* The task:
Which of the lines below hold the word "plant"? Pull each of them out.

* Material for this task:
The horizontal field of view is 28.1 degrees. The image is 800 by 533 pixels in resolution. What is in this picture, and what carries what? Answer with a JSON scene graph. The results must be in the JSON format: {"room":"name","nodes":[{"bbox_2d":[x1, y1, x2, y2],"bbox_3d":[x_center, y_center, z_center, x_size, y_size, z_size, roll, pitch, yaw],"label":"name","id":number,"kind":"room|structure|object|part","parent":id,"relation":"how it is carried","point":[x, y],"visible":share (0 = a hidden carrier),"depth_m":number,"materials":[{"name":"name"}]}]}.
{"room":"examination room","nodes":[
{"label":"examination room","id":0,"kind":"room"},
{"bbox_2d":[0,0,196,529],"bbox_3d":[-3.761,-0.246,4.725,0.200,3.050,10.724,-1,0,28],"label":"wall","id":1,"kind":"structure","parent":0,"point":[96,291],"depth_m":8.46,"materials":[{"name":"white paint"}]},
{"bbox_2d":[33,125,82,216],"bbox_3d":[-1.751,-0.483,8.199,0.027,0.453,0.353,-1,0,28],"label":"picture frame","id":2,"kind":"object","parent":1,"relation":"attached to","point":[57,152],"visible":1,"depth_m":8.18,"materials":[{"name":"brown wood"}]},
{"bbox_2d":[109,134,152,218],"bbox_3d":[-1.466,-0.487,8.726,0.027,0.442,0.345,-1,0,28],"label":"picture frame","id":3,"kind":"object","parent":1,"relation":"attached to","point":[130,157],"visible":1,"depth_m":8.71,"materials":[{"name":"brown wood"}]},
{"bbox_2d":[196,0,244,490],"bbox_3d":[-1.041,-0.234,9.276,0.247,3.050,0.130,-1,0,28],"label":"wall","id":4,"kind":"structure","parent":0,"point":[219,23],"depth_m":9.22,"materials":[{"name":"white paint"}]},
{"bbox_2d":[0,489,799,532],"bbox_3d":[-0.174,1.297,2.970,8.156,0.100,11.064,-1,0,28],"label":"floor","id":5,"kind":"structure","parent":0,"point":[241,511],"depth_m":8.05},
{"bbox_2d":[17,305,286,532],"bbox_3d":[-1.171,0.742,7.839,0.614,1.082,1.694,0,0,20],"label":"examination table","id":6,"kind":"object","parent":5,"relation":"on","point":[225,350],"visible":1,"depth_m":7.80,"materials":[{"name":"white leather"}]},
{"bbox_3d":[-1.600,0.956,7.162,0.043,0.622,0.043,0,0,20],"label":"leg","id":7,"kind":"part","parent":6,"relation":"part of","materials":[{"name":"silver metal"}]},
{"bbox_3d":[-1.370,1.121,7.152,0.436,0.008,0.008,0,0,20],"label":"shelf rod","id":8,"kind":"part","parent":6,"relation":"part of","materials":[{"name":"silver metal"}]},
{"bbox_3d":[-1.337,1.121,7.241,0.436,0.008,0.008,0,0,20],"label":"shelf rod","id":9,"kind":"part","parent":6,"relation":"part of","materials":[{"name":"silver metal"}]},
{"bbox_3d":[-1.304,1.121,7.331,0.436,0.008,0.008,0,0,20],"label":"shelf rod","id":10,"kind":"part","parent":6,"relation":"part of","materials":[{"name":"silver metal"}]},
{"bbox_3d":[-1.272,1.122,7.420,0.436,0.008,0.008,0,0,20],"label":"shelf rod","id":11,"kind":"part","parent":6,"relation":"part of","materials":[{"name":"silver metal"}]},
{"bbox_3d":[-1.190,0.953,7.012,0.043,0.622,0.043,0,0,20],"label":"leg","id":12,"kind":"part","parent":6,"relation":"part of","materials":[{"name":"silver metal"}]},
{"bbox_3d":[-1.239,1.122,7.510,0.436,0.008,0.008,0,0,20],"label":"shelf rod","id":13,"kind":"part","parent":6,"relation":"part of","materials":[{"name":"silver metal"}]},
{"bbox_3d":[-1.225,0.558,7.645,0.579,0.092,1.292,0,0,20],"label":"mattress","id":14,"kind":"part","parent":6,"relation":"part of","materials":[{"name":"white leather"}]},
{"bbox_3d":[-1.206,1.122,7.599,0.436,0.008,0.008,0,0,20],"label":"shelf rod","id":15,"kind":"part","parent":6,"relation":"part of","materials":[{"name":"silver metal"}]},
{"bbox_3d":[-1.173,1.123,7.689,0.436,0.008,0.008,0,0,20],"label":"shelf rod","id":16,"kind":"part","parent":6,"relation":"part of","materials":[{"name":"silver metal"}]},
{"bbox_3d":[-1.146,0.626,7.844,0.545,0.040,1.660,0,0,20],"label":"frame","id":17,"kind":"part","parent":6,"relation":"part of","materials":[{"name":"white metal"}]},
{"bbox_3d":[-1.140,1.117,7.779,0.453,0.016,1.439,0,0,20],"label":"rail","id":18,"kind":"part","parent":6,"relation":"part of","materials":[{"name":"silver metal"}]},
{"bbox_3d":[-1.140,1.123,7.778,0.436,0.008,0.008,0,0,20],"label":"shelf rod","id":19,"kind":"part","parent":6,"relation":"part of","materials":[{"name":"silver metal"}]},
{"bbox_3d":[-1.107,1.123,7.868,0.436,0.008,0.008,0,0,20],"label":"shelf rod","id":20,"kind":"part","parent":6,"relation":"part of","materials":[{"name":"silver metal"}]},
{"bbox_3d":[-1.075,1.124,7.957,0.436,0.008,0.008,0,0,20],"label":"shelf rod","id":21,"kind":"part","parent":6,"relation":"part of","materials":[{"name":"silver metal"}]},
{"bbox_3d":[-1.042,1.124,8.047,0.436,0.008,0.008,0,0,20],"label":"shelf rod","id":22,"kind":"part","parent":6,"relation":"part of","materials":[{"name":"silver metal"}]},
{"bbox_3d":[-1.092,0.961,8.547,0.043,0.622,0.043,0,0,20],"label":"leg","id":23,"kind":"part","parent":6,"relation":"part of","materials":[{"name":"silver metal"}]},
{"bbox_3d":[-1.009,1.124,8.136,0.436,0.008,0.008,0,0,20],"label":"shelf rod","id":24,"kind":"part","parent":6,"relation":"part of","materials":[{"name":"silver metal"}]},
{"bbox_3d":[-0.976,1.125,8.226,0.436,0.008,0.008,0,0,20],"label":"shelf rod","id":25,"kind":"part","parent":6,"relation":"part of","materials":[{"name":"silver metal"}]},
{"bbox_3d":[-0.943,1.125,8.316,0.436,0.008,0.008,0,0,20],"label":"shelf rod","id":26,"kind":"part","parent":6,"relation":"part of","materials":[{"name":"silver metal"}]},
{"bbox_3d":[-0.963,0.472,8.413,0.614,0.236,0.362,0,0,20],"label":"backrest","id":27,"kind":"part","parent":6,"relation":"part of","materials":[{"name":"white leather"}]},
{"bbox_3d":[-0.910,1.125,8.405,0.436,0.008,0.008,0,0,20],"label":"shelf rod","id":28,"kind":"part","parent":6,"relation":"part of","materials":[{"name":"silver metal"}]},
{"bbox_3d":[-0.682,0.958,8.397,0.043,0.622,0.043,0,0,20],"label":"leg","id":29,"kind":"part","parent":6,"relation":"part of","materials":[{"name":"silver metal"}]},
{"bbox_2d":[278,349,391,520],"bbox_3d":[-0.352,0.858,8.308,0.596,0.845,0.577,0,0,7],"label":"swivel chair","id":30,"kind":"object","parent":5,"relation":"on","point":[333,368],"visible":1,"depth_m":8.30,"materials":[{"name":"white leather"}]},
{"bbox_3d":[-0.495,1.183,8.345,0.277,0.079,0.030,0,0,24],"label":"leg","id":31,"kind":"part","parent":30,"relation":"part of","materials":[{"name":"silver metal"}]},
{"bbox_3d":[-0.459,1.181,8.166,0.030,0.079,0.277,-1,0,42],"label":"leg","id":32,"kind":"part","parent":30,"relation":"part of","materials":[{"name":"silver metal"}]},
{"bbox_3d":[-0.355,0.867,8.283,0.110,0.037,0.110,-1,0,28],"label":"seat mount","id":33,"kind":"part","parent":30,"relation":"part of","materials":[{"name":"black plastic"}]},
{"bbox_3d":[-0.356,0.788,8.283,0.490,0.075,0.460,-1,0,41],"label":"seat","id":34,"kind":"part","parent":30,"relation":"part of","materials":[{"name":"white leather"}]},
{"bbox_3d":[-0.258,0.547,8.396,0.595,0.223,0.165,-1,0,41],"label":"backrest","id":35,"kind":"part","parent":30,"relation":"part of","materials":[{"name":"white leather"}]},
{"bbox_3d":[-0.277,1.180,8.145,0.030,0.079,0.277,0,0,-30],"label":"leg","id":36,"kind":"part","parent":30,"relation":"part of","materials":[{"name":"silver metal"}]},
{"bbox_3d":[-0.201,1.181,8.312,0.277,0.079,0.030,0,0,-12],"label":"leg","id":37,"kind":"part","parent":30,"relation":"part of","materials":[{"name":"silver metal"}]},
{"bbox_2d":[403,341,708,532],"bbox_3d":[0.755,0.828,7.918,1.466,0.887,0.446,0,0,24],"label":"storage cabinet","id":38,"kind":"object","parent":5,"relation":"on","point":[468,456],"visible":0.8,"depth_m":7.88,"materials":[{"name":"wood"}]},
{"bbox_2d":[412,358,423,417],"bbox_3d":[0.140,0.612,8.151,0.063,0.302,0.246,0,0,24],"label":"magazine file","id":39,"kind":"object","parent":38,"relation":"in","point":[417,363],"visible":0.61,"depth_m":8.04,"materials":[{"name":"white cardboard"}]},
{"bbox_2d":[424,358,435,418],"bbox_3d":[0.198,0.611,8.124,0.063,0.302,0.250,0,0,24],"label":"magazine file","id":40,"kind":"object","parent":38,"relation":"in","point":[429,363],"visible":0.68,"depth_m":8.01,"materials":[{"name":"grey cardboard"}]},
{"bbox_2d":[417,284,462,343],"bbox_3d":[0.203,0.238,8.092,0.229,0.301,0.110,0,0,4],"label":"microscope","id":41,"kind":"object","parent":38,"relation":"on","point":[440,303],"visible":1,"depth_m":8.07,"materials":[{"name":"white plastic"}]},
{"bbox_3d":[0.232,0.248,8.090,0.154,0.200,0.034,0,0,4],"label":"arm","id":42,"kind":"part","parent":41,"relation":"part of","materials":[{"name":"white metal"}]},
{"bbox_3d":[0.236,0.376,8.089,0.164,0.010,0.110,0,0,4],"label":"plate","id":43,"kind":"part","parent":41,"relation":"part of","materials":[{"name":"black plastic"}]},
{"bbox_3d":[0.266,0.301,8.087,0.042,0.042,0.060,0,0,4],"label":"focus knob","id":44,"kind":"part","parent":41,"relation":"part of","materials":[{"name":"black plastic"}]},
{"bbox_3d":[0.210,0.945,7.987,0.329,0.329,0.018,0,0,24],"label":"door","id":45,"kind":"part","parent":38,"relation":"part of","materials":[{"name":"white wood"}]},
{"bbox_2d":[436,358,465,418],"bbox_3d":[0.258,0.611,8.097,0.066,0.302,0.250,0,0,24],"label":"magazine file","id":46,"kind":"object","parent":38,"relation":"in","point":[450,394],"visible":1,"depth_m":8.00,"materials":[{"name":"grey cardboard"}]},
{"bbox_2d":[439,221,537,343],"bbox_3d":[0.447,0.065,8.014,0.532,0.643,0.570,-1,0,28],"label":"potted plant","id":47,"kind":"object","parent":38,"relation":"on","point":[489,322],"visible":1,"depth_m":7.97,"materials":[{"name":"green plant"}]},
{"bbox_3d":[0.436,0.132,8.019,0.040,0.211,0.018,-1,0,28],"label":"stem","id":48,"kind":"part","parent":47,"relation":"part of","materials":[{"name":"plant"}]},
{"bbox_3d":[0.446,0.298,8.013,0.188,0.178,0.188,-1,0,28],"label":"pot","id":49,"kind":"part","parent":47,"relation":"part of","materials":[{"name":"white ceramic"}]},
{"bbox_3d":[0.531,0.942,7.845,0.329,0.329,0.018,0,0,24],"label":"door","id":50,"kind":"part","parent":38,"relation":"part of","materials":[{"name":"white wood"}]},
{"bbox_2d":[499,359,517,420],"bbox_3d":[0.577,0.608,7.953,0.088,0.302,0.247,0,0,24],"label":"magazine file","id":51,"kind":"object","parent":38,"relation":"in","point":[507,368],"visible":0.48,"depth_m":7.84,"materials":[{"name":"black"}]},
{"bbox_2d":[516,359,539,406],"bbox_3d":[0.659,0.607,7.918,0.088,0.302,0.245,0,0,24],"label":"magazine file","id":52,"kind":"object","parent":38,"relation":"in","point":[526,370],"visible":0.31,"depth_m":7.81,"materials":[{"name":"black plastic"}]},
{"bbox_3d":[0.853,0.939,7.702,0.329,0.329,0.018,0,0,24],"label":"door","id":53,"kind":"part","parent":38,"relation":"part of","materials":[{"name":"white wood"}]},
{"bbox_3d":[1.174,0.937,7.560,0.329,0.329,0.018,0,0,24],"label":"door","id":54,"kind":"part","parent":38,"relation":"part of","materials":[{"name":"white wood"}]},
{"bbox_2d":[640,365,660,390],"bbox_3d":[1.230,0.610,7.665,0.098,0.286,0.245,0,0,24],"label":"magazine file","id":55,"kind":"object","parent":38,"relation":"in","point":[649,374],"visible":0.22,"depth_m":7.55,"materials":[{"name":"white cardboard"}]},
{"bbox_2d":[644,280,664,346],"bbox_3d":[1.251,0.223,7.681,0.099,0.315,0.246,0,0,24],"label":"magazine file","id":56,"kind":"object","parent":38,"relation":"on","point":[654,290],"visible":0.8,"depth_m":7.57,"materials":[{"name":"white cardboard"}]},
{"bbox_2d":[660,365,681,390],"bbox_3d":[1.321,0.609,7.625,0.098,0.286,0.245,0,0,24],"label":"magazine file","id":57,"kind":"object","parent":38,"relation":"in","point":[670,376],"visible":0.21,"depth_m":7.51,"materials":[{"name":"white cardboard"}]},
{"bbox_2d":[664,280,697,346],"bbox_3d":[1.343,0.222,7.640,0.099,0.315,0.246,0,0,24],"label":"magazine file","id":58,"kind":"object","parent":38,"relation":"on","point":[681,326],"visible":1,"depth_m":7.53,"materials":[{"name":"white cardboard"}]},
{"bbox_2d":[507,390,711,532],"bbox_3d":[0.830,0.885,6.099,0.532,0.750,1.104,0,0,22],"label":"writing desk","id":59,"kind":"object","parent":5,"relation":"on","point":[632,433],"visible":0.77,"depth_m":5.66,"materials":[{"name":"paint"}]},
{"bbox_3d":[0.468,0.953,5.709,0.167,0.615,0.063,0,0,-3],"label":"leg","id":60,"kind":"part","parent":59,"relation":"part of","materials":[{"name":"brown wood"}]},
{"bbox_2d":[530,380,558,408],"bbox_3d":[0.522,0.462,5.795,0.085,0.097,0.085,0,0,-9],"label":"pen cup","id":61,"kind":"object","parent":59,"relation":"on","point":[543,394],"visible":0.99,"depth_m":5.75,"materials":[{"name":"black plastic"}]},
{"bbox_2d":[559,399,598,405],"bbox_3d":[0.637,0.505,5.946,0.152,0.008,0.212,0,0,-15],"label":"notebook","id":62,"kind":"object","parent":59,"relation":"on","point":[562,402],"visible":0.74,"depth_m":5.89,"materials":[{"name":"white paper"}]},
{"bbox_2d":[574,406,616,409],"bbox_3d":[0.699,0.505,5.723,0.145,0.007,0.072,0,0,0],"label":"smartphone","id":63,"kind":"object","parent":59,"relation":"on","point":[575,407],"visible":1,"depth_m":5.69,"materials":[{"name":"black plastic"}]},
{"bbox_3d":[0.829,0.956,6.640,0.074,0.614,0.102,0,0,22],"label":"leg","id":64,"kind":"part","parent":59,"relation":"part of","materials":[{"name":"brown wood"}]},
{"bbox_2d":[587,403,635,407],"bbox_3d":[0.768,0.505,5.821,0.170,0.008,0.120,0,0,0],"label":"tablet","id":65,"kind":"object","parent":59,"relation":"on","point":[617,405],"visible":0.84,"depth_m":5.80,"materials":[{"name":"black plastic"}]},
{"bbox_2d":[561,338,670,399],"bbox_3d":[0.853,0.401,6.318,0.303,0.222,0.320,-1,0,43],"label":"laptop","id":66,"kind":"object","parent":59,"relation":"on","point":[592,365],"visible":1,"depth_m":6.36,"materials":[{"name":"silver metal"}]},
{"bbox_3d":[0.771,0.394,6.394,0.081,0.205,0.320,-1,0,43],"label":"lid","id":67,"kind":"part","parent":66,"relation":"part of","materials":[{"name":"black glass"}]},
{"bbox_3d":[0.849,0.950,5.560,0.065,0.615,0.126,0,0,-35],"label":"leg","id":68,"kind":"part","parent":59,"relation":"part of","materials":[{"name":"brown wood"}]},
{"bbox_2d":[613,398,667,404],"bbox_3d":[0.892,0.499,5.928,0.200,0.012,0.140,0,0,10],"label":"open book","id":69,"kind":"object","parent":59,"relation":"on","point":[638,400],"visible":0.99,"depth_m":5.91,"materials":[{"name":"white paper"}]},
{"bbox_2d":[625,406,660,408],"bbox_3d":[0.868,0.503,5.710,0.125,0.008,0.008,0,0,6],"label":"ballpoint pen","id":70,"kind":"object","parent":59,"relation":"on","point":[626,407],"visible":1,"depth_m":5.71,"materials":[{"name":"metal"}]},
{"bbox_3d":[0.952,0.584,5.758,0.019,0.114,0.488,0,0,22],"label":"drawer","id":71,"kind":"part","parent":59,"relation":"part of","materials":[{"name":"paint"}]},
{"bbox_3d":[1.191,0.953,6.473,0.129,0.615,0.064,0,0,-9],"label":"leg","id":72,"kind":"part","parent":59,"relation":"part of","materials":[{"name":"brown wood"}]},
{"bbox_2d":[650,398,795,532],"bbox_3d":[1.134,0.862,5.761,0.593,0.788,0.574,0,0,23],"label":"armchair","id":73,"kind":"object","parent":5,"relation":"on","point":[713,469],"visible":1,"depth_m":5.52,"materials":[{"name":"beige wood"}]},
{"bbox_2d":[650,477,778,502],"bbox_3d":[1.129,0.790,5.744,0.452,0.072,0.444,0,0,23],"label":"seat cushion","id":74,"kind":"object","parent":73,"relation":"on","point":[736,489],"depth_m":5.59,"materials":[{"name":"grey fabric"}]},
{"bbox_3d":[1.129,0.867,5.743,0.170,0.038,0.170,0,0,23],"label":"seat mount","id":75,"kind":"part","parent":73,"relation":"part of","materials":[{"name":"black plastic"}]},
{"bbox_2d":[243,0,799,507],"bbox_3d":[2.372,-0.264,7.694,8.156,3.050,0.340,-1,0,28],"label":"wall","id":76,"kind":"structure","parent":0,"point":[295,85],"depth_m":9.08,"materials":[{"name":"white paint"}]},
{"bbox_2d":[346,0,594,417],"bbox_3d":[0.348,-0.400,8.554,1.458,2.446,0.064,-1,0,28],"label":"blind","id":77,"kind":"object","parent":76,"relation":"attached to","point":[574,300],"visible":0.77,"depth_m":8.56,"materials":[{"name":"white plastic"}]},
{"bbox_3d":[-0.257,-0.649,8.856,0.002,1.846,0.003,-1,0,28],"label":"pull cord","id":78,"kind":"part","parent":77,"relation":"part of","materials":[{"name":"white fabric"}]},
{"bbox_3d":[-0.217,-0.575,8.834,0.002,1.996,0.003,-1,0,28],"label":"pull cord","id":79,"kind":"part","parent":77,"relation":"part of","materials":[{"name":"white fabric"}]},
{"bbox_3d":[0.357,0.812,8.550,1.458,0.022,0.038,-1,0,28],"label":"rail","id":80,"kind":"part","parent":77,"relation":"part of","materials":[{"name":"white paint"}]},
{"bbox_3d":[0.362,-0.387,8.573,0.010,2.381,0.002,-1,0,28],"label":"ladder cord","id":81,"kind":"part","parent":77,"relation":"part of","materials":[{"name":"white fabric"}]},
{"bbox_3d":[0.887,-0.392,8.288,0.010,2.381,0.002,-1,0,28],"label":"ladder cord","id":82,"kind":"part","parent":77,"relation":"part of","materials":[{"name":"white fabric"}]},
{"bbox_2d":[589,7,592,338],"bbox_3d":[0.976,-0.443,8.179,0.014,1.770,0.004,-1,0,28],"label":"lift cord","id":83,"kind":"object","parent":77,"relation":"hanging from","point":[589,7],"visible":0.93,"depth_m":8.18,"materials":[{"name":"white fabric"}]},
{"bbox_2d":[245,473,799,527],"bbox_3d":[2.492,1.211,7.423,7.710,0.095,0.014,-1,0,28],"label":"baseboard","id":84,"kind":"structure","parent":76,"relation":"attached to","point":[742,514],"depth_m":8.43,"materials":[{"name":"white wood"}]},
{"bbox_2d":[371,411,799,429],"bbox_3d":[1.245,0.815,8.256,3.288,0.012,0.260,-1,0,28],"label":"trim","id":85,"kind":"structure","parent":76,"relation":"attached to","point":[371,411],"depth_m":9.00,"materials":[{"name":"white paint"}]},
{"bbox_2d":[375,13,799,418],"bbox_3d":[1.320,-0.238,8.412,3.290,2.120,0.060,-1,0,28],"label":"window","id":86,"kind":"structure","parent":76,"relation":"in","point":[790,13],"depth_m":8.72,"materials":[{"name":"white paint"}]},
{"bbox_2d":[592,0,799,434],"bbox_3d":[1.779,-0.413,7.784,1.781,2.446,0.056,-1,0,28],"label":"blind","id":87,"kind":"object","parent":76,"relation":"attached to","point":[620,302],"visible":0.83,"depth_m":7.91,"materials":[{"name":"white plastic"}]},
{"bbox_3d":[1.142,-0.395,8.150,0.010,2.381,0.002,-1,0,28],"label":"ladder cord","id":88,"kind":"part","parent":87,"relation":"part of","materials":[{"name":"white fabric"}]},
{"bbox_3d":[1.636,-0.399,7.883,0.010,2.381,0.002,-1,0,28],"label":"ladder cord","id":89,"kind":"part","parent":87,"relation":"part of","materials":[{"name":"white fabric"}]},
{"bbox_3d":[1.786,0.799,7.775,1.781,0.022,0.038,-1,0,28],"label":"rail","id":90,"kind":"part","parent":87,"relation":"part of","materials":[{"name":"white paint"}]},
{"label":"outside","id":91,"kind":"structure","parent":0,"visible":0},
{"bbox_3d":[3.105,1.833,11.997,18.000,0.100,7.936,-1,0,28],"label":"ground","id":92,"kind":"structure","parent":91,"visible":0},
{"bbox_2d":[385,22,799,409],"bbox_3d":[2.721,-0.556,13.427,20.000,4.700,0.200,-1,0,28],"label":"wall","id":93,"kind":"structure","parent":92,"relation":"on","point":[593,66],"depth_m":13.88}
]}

* Response to this task:
{"bbox_2d":[439,221,537,343],"bbox_3d":[0.447,0.065,8.014,0.532,0.643,0.570,-1,0,28],"label":"potted plant","id":47,"kind":"object","parent":38,"relation":"on","point":[489,322],"visible":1,"depth_m":7.97,"materials":[{"name":"green plant"}]},
{"bbox_3d":[0.436,0.132,8.019,0.040,0.211,0.018,-1,0,28],"label":"stem","id":48,"kind":"part","parent":47,"relation":"part of","materials":[{"name":"plant"}]},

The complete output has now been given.